E.g. comparison for 4K vs 32K buffers using a 200Gbit NIC:
packets=23987040 (MB=2745098), rps=199559 (MB/s=22837)
CPU %usr %nice %sys %iowait %irq %soft %idle
0 1.53 0.00 27.78 2.72 1.31 66.45 0.22
packets=24078368 (MB=2755550), rps=200319 (MB/s=22924)

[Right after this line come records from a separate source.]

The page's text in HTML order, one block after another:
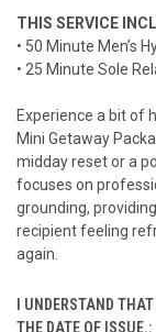
THIS SERVICE
• 50 Minute Men’s
• 25 Minute Sole
Experience a bit of
Mini Getaway
midday reset or a
focuses on
grounding,
recipient feeling
again.
I UNDERSTAND
THE DATE OF ISSUE.:

CPU %usr %nice %sys %iowait %irq %soft %idle
0 0.69 0.00 8.26 31.65 1.83 57.00 0.57
This series adds net infrastructure for memory providers configuring
the size and implements it for bnxt. It's an opt-in feature for drivers,
they should advertise support for the parameter in the qops and must check
if the hardware supports the given size. It's limited to memory providers
as it drastically simplifies implementation. It doesn't affect the fast
path zcrx uAPI, and the sizes is defined in zcrx terms, which allows it
to be flexible and adjusted in the future, see Patch 8 for details.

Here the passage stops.